Javier, antes que nada debo felicitarte por la valentía de entrar a un tema al que, “en el llano”, pocos se le han animado. Digamos, para precisar, a popularizarlo y eso solo ya es meritorio. Pero además has puesto el dedo en la llaga en una de las temáticas que más rispideces ha creado entre maritainnianos y mounieranos, aquellos tirando hacia una metafísica del ser de corte tomista y recostada sobre la derecha (aunque muchos no entiendan casi nada del trasfondo de esta metafísica) y éstos, los seguidores de Mounier, renegando de ese “tufillo tomista” y tirando de la cuerda hacia una izquierda revolucionaria pero moderada, por cierto. Yo me río cuando dicen que las ideologías han muerto, porque de hecho la realidad dice que estas grandes “ideas-pasiones” del siglo XX no han caducado y están a la orden del día en los discursos políticos y de la cultura en general. Pero te voy a ser absolutamente sincera: coincidiendo con Lucía, no veo inevitable ese hiato entre “metafísica del ser” y “metafísica del devenir”, que son perfectamente conciliables y complementarios, en el plano filosófico al menos. Porque de hecho Mounier no reniega de las categorías metafísicas (aunque critica lo criticable, por supuesto, como la rigidez de ciertas estructuras tomistas propias de un discurso medieval incapaz de pensar la relación como esencial a la persona) sino que las incorpora tranquilamente a su discurso adaptándolas a su razón agapeizada cristiana. De hecho al definir al “indefinible humano” dice que la persona es “un ser espiritual constituido por una forma de subsistencia y de independencia en su ser…” etc., usando desde ya la categoría metafísica de ‘subsistencia’, y ¡hablamos de metafísica del ser! Más bien me inclino a ver las grandes diferencias entre uno y otro en la interpretación de la persona como relación amorosa en Mounier, que es y se hace a la vez, y más clausa y sustantivista en Maritain aunque abierta a lo comunitario, y en las distintas lecturas sobre la esencia de la Iglesia y la cristiandad, Maritain más ortodoxo y Mounier un revolucionario, al punto de dirigir su discurso de denuncia contra la cristiandad difunta y la burguesía cristiana de aquella época, no tan distintas de las nuestras.
En fin, hay mucho por pensar y más por estudiar, pero tu comentario breve es una puerta abierta perfecta a este debate que todavía nos debemos los personalistas actuales. Y esto sin olvidar que nada puede suplantar al valor del buen diálogo entre las distintas posiciones -y pasiones-, y que desde esta espléndida libertad del pensamiento estamos obligados a ser críticos lúcidos de ambos, siempre viendo y reconociendo lo bueno y noble que uno y otro nos han dejado para poder pensar desde uno mismo. Este espacio refleja precisamente esa libertad sin la cual no somos.

M.C. Roth

Coincido con inés en el comentario pero tamién me genera la pregunta si es necesario seguir tirando de la cuerda o sería más positivo una actitud integradora-desde los dos lados- acerca del mundo del “ser” y del devenir” No creo que haya hiato alguno sino que el ser va siendo en el devenir… de ahí su historicidad. Su realización en la comunididad de individuoa… pero la tenporalidad es ingherenteal ser en su devenir…

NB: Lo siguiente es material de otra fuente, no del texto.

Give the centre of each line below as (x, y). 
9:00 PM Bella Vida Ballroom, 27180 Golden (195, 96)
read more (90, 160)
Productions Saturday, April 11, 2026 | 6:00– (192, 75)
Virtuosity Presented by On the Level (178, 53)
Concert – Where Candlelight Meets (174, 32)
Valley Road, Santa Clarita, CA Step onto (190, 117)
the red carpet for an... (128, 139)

Debates del personalismo IV Respuesta Carlos Massías

Creo que la idea de una persona que se hace persona, nos coloca ante una aporía: primero, ¿mediante qué actos la persona se hace persona? ¿mediante el compromiso con los valores, las acciones éticas? De ser así, ¿los niños que están en el vientre materno no serían personas por no manifestar compromiso alguno con los valores (o realizar la acción que sea que nos haga personas)? Igual questionamiento se podría realizar con una persona en estado de coma. ¿Valida esto la eutanasia o el aborto? Segundo, podría decirse que el no nacido es una persona en potencia; pero la potencia implica imperfección respecto al acto. ¿cabe una persona imperfecta? o en otros términos, ¿cabe hablar de un más y un menos en las personas? ¿Hay hombres que son más personas que otras y por ende más digna que otras, en la medida en que se ha hecho más o de mejor manera? Esto me inclina a pensar a la persona más como “ser” que como “hacerse”.

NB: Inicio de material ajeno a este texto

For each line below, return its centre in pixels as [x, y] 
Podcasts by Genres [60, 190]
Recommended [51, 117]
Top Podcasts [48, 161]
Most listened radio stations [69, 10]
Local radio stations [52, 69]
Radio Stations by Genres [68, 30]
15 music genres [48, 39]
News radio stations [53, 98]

De que la persona es “ser” y no “hacerse”, no se sigue de que sea una mónada. La incomunicabilidad personal no solo no es contraria a la interpersonalidad, sino que es su “fundamento” (puede verse al respecto el capítulo II de La Interioridad de la Persona de John Crosby). El querer contraponer la incomunicabilidad tomista (medieval, en realidad) con la comunión interpersonal del personalismo y las filosofías del diálogo, pone en evidencia una lectura deficiente, superficial, de la metafísica tomista. Para Tomás de Aquino el ser humano es persona incomunicable, pero a la vez está llamado a la comunión con Dios. Tampoco se puede decir que porque la persona es ser acabado no tenga ya nada que hacer. En los seres humanos, se distingue el ser de la esencia, la naturaleza de la persona. La esencia es potencial y corre a cargo de la persona actualizarla, hacerla crecer, y ese crecimiento solo se hace en relación, porque el crecimiento humano es sobre todo ético.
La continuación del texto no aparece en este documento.